Finding the IDF word embeddings

In [None]:
from collections import defaultdict

# Sample corpus
corpus = [
    "He is Walter",
    "He is William",
    "He isn’t Peter or September"
]

# Function to tokenize sentences
def tokenize(sentence):
    return sentence.split()

# Function to calculate term frequency
def compute_tf(corpus):
    tf = []
    for document in corpus:
        tokens = tokenize(document)
        tf_doc = defaultdict(float)
        total_terms = len(tokens)
        for token in tokens:
            tf_doc[token] += 1.0 / total_terms
        tf.append(tf_doc)
    return tf

# Calculate term frequency
tf = compute_tf(corpus)
print("Term Frequency:")
print(tf )

# Print term frequency for each document
for i, tf_doc in enumerate(tf):
    print(f"Term Frequency for document {i + 1}:")
    for term, freq in tf_doc.items():
        print(f"  {term}: {freq:.3f}")

Term Frequency:
[defaultdict(<class 'float'>, {'He': 0.3333333333333333, 'is': 0.3333333333333333, 'Walter': 0.3333333333333333}), defaultdict(<class 'float'>, {'He': 0.3333333333333333, 'is': 0.3333333333333333, 'William': 0.3333333333333333}), defaultdict(<class 'float'>, {'He': 0.2, 'isn’t': 0.2, 'Peter': 0.2, 'or': 0.2, 'September': 0.2})]
Term Frequency for document 1:
  He: 0.333
  is: 0.333
  Walter: 0.333
Term Frequency for document 2:
  He: 0.333
  is: 0.333
  William: 0.333
Term Frequency for document 3:
  He: 0.200
  isn’t: 0.200
  Peter: 0.200
  or: 0.200
  September: 0.200


In [4]:
import math
from collections import defaultdict

# Sample corpus
corpus = [
    "He is Walter",
    "He is William",
    "He isn’t Peter or September"
]

# Function to tokenize sentences
def tokenize(sentence):
    return sentence.split()

# Function to calculate document frequency
def compute_df(corpus):
    df = defaultdict(int)
    for document in corpus:
        tokens = set(tokenize(document))
        for token in tokens:
            df[token] += 1
    return df

# Function to calculate inverse document frequency
def compute_idf(corpus, df):
    idf = {}
    N = len(corpus)
    for term, count in df.items():
        idf[term] = math.log10(N / count)
    return idf

# Tokenize the corpus and calculate document frequency
df = compute_df(corpus)

# Calculate inverse document frequency
idf = compute_idf(corpus, df)

# Print IDF values
for term, value in idf.items():
    print(f"IDF('{term}') = {value:.4f}")


IDF('He') = 0.0000
IDF('Walter') = 0.4771
IDF('is') = 0.1761
IDF('William') = 0.4771
IDF('or') = 0.4771
IDF('Peter') = 0.4771
IDF('September') = 0.4771
IDF('isn’t') = 0.4771


Finding the Term Frequency Inverse Document Frequency - TF-IDF - word embeddings

In [None]:
import numpy as np
from sklearn.feature_extraction.text import CountVectorizer

# Sample corpus
corpus = [
    "He is Walter",
    "He is William",
    "He isn’t Peter or September"
]

# Initialize the CountVectorizer to get the term-document matrix
vectorizer = CountVectorizer()
X = vectorizer.fit_transform(corpus)

# Compute the document frequency for each term
df = np.sum(X.toarray() > 0, axis=0)

# Compute the inverse document frequency (IDF)
N = X.shape[0]
idf = np.log((N+1) / (df+1)) + 1

# Get the feature names (vocabulary)
feature_names = vectorizer.get_feature_names_out()
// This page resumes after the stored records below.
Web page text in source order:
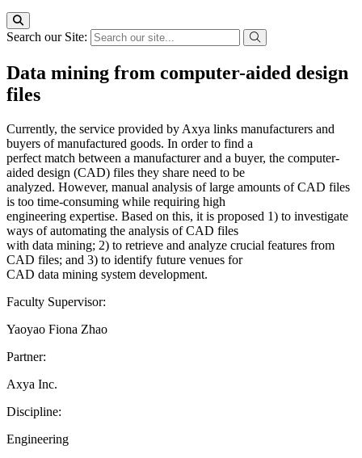
Search our Site:
Data mining from computer-aided design
files
Currently, the service provided by Axya links manufacturers and
buyers of manufactured goods. In order to find a
perfect match between a manufacturer and a buyer, the computer-
aided design (CAD) files they share need to be
analyzed. However, manual analysis of large amounts of CAD files
is too time-consuming while requiring high
engineering expertise. Based on this, it is proposed 1) to investigate
ways of automating the analysis of CAD files
with data mining; 2) to retrieve and analyze crucial features from
CAD files; and 3) to identify future venues for
CAD data mining system development.
Faculty Supervisor:
Yaoyao Fiona Zhao
Partner:
Axya Inc.
Discipline:
Engineering

# Create a dictionary to map terms to their IDF values
idf_dict = dict(zip(feature_names, idf))

print("Vocabulary and IDF values:")
for term, idf_value in idf_dict.items():
    print(f"{term}: {idf_value:.4f}")


Vocabulary and IDF values:
he: 1.0000
is: 1.2877
isn: 1.6931
or: 1.6931
peter: 1.6931
september: 1.6931
walter: 1.6931
william: 1.6931